The 7th U.S. Circuit Court of Appeals said the posts by William White – who gained notoriety for threatening then-presidential candidate Barack Obama in online postings in 2008 – weren’t subject to the shield that the U.S. Constitution extends to most speech.

“White rightfully emphasizes that the First Amendment protects even speech that is loathsome,” the three-judge panel in Chicago said in its unanimous, 30-page ruling. “But criminal solicitations are simply not protected by the First Amendment.”

The judges also said White shouldn’t get a new trial and should proceed to sentencing. A sentencing date will be set later.

In early 2011, the Roanoke, Va., a man was convicted of one count of solicitation for publishing a juror’s name, photograph, home address, phone numbers and sexual orientation on his website in
2008.

The juror he singled out had been the foreman of a jury that convicted another white supremacist, Matthew Hale, of soliciting the murder of a federal judge.

Later that year, U.S. District Judge Lynn Adelman reversed the conviction, writing that “the government failed to present sufficient evidence” that the posts somehow solicited harm to the White’s target. “I further find the posts protected by the First Amendment.”

The appeals court reinstated the original conviction in a ruling that referred several times to White’s ominous postings suggesting an assassination attempt against Obama a month before the last presidential election. White was never charged in relation to those comments.

The lower court said in its decision that the threats against the juror weren’t explicit enough to cross the line into unprotected speech.
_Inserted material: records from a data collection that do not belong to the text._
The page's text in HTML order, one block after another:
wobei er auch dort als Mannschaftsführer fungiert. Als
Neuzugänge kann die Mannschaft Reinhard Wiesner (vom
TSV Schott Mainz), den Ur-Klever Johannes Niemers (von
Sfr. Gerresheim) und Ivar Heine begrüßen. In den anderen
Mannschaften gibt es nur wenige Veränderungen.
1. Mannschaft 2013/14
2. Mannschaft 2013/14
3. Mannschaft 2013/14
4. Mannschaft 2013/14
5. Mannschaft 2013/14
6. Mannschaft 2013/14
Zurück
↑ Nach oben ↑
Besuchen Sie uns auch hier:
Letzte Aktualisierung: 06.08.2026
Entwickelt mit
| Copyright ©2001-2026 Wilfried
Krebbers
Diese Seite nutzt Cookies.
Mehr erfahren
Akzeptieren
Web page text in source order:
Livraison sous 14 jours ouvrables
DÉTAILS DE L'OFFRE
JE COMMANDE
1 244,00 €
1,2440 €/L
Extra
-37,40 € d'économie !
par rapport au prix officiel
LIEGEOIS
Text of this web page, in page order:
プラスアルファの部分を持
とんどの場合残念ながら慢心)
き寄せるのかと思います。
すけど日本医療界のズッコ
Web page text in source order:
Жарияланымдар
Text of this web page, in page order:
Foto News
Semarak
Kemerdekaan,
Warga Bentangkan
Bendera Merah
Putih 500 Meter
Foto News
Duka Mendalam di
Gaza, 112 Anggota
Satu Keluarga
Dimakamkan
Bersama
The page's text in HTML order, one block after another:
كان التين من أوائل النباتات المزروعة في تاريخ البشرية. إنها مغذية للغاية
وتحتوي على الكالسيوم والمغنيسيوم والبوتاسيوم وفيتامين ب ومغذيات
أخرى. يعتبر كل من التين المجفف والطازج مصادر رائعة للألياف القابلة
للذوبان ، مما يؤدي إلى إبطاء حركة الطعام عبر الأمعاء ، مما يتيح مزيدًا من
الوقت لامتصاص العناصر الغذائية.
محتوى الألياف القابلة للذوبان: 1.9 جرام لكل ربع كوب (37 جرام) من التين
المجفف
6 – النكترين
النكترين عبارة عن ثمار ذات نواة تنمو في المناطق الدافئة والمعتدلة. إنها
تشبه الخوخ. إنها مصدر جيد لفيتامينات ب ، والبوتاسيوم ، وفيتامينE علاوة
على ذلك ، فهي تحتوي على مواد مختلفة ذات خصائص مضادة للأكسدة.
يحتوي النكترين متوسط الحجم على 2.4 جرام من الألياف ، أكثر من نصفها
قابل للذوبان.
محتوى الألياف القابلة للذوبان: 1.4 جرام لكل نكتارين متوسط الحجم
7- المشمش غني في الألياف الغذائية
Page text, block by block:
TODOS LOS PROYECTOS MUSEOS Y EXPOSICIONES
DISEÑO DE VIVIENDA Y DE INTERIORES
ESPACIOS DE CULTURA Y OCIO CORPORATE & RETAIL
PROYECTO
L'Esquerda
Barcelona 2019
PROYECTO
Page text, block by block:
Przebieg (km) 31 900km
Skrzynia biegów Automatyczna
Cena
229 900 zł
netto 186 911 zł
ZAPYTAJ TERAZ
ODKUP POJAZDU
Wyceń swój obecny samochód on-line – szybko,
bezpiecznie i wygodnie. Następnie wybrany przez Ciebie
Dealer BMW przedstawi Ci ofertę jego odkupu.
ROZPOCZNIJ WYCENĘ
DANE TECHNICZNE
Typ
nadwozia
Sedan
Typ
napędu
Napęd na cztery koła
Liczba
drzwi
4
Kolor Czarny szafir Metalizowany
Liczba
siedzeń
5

But the appeals court said Friday that White’s followers would have understood he wanted the juror to be harmed, just as they would have understood the threat against Obama to be
serious.

“Readers of [White’s website] were not casual Web browsers,” the ruling said, “but extremists molded into a community by the Internet – loyal and avid readers who, whether or not they remember every specific solicitation to assassination, knew that [the website] identified hateful enemies who should be assassinated.”